(Assignment): The lines from the top of the data down to the line with "distribution of the" should be repeated exactly, both ends included.

START Source material

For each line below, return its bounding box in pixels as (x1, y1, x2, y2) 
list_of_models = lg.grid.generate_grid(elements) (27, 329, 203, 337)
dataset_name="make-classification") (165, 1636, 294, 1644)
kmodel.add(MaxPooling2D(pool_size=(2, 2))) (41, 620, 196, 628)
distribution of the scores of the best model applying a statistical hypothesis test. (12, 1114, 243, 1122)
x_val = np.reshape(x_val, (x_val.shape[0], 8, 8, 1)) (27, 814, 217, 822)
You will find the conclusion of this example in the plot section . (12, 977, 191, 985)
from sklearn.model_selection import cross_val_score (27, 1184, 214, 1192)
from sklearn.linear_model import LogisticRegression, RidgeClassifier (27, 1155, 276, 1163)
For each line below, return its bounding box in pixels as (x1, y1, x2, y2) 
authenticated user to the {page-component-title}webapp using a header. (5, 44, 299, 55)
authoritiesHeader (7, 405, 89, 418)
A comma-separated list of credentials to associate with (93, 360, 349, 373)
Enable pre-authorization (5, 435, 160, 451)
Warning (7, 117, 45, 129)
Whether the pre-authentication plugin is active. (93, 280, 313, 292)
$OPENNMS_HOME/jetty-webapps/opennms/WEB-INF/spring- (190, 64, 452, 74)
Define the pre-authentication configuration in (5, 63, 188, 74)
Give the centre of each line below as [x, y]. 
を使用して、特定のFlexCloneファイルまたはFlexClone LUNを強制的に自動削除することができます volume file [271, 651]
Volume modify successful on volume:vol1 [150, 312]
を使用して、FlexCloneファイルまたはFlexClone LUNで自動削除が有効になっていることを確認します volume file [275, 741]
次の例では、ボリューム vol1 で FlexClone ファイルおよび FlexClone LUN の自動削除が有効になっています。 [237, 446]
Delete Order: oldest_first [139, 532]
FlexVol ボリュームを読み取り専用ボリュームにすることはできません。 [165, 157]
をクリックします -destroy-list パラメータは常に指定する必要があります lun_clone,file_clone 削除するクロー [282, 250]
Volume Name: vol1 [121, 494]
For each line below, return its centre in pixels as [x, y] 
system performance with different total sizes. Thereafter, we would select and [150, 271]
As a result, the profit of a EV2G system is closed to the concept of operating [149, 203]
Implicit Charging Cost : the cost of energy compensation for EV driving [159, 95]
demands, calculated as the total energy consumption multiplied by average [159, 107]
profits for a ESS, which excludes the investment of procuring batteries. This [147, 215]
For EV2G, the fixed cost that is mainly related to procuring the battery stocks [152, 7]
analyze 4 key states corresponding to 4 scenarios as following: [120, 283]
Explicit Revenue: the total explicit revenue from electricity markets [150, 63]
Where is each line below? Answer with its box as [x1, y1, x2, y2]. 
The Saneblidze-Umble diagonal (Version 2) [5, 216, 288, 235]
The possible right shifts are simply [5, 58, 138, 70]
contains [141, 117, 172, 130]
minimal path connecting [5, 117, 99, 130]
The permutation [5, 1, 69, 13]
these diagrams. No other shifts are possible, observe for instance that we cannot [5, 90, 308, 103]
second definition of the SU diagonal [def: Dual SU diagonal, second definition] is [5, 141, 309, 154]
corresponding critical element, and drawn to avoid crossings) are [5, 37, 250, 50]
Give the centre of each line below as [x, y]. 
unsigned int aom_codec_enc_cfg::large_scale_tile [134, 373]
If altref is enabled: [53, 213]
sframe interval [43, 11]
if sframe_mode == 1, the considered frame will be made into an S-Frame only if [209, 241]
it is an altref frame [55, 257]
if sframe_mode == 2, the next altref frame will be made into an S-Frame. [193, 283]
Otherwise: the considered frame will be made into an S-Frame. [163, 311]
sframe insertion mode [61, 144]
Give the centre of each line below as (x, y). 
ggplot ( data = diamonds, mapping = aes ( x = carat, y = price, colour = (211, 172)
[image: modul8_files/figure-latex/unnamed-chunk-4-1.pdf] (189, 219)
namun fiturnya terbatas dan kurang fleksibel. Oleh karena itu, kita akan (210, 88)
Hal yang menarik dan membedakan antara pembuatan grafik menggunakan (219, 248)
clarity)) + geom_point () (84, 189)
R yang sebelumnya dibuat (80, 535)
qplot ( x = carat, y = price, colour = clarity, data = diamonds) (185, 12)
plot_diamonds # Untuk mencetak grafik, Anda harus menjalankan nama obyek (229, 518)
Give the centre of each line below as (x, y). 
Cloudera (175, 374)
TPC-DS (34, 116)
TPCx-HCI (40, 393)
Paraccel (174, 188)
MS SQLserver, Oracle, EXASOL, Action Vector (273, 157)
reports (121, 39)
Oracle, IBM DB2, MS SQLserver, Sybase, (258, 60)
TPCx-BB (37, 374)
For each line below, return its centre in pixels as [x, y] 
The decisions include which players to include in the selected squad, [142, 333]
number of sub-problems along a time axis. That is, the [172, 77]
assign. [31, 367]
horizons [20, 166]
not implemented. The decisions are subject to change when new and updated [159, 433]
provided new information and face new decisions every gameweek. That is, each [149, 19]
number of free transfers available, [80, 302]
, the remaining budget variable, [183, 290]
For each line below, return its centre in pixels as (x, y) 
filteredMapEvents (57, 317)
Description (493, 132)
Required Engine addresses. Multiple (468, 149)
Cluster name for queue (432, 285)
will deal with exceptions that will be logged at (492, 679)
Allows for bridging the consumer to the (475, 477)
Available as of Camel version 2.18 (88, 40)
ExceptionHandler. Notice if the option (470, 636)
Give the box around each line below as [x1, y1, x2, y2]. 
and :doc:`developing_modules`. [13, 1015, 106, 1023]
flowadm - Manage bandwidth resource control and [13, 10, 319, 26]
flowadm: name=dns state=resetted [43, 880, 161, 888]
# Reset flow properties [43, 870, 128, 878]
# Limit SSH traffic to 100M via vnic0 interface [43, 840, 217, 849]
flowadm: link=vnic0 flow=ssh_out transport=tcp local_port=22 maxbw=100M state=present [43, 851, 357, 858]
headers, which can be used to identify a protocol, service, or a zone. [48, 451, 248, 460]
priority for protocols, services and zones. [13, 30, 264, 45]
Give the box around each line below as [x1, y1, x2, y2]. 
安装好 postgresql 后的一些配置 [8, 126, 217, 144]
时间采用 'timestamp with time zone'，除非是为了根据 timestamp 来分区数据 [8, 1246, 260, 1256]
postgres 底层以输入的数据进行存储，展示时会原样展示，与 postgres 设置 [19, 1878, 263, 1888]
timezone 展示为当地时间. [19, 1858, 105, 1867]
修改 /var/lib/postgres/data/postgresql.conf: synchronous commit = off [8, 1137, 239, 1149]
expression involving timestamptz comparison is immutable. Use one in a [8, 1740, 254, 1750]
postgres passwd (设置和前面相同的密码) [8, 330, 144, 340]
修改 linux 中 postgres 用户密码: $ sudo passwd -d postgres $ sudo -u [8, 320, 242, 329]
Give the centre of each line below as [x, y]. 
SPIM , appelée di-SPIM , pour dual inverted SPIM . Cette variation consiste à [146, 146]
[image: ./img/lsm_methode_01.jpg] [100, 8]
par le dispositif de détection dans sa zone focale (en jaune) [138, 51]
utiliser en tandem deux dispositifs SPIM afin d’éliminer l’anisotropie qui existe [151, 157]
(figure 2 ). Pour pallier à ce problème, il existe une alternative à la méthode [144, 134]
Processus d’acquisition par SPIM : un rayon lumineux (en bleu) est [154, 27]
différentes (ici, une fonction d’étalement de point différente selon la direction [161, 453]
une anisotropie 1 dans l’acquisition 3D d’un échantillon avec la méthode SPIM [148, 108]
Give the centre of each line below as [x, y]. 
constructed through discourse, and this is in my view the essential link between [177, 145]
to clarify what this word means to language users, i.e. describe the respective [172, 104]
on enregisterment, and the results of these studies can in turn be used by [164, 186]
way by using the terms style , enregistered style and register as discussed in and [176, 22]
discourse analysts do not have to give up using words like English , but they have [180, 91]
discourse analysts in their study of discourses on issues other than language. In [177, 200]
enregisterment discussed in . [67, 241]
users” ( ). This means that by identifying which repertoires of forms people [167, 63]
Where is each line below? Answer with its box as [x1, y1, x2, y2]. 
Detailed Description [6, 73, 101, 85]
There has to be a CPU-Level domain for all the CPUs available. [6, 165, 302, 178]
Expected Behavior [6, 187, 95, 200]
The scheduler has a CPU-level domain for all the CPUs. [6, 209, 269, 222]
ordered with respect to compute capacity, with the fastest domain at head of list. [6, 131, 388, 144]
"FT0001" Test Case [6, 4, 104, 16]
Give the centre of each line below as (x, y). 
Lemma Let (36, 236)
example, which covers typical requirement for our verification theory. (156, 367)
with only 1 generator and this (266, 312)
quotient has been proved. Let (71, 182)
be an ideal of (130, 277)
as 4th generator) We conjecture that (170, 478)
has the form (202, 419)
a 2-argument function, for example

END Source material

(Answer for this exercise):
For each line below, return its bounding box in pixels as (x1, y1, x2, y2) 
list_of_models = lg.grid.generate_grid(elements) (27, 329, 203, 337)
dataset_name="make-classification") (165, 1636, 294, 1644)
kmodel.add(MaxPooling2D(pool_size=(2, 2))) (41, 620, 196, 628)
distribution of the scores of the best model applying a statistical hypothesis test. (12, 1114, 243, 1122)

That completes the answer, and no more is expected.